Вышеизложенное представляет собой лишь краткий обзор процессов первичной дифференциации и интеграции, как я их понимаю. Это понимание в основном основано на изучении тех детей, у которых эти процессы были нарушены. Такие дети демонстрируют нам трудности, с которыми может столкнуться младенец на пути к благоприятному исходу. Теперь некоторые из этих трудностей будут рассмотрены подробнее.
Критические ситуации для первичных интеграций
Клинические данные по неинтегрированным и дезинтегрированным детям показывают, что критическими моментами в первичных интеграциях являются те случаи, когда младенец начинает осознавать, что «жесткость» и «мягкость» - это его собственные ощущения и что они могут исходить из одного и того же источника вне его самого. На этом этапе запускаются процессы проекции, подражания и идентификации, а ощущение «единости» постепенно сменяется осознанием «разделенности».

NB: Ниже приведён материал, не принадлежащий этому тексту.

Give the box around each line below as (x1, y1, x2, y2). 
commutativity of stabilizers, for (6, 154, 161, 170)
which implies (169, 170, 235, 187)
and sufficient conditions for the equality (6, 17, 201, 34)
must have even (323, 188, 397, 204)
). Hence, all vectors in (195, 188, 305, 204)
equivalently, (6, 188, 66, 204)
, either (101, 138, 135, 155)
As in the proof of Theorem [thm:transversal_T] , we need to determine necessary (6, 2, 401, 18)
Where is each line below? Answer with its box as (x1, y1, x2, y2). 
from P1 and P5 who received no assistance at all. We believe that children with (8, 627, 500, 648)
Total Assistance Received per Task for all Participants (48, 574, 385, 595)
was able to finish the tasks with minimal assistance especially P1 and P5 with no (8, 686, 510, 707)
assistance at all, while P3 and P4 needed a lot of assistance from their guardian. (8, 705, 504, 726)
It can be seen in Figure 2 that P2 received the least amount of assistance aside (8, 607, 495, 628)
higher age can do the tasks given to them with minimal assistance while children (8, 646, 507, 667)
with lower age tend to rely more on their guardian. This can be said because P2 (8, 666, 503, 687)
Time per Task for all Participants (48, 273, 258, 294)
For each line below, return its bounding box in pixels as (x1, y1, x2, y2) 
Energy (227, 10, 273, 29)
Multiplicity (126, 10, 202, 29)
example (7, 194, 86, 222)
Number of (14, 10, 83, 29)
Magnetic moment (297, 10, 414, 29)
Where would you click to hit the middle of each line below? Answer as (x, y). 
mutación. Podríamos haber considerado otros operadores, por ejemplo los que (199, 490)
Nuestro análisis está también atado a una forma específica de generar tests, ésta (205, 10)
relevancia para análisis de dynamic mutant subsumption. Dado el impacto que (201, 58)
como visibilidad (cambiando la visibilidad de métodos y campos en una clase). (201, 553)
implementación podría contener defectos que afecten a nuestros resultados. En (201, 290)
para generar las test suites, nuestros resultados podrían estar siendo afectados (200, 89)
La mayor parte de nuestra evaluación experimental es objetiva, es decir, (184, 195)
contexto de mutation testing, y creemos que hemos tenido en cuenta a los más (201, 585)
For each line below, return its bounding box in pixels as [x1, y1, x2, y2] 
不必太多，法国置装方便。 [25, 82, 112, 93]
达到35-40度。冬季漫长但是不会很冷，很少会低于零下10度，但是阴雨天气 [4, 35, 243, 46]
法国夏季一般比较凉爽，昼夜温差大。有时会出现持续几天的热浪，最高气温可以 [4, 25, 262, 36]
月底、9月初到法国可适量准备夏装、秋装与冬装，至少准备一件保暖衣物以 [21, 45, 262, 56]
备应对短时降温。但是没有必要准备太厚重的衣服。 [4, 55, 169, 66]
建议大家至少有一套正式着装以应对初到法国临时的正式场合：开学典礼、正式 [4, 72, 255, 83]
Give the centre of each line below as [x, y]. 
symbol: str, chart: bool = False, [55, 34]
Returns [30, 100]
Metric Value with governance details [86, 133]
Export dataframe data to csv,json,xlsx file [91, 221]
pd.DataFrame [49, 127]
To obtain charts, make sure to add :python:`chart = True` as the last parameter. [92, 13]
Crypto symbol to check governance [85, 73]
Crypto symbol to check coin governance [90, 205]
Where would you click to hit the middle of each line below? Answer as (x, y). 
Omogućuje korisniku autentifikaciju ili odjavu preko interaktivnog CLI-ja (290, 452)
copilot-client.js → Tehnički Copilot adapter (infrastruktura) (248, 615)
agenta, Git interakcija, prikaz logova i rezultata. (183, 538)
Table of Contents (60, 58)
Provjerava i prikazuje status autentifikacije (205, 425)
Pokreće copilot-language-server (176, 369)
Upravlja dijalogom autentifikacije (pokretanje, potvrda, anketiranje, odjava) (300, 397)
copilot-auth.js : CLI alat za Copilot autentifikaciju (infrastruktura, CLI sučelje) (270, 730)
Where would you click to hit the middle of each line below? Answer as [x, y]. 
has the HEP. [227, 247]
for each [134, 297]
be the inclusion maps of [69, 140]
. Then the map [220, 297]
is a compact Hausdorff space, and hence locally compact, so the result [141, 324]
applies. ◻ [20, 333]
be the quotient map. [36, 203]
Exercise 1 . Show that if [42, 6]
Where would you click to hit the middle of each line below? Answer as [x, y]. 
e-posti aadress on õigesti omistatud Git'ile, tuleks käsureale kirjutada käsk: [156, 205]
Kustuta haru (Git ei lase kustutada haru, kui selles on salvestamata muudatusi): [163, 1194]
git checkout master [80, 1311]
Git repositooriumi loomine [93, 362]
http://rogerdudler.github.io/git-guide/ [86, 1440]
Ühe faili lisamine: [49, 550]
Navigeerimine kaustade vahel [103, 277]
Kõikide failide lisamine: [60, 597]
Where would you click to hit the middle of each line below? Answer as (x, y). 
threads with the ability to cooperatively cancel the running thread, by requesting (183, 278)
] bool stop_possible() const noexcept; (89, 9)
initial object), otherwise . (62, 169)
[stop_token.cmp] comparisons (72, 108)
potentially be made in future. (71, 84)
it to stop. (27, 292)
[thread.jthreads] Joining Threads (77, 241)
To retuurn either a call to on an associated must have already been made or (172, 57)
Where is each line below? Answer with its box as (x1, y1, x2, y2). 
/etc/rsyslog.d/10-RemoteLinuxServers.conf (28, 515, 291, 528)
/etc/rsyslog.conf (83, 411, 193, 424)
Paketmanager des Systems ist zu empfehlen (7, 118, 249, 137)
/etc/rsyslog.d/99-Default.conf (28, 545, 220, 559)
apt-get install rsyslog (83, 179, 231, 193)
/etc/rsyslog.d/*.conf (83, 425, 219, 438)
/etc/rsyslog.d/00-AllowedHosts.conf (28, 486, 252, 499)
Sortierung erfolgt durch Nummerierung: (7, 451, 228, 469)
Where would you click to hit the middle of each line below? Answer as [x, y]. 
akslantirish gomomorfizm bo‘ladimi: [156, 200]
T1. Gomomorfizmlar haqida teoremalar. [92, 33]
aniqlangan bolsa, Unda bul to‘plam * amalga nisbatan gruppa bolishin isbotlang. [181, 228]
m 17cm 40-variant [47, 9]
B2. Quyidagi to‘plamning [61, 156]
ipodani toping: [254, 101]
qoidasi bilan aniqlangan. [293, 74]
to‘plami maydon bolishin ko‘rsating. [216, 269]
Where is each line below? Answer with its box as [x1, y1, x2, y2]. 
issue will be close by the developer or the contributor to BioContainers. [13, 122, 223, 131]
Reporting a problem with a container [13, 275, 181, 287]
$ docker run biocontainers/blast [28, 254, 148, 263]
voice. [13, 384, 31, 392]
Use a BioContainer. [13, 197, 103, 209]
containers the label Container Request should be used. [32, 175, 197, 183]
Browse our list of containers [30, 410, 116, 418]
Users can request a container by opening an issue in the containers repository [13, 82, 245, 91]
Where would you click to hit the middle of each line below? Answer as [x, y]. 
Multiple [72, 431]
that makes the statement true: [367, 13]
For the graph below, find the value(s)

В книге «По ту сторону принципа удовольствия» Фрейд (1920) указывал на процесс проекции, посредством которого неприятные состояния воспринимаются как находящиеся вне тела. «Комфорт» - это «я», а «дискомфорт» - это «не-я». «Мягкость» - это «я», а «жесткость» - это «не-я». Это хорошо иллюстрируется распространенным поведением психотических детей, многие из которых едят только мягкую пищу и отвергают твердые куски. В рамках этой дихотомии между «мягким-я» и «жестким-не-я» возникает осознание «разделенности». Однако на ранней стадии этой «разделенности» «мягкое-я» оказывается чрезмерно уязвимым. Это создает критическую ситуацию: если материнская защита в этот момент нарушается, младенец оказывается под угрозой переживания «безымянных ужасов» (по выражению доктора Биона).
Следующий отрывок клинического материала иллюстрирует эту ситуацию, когда ребенок перерабатывает ее в безопасной обстановке психоаналитического сеанса. Ребенок, похоже, пытается рассказать психиатру о времени, когда его нежное, обнаженное тело чувствовало себя беззащитным перед враждебным внешним миром. Подобно тому, как мы вынуждены использовать метафоры для описания этих дословесных состояний сознания, так и дети используют образный язык. Этот случай оказался особенно ярким и трогательным.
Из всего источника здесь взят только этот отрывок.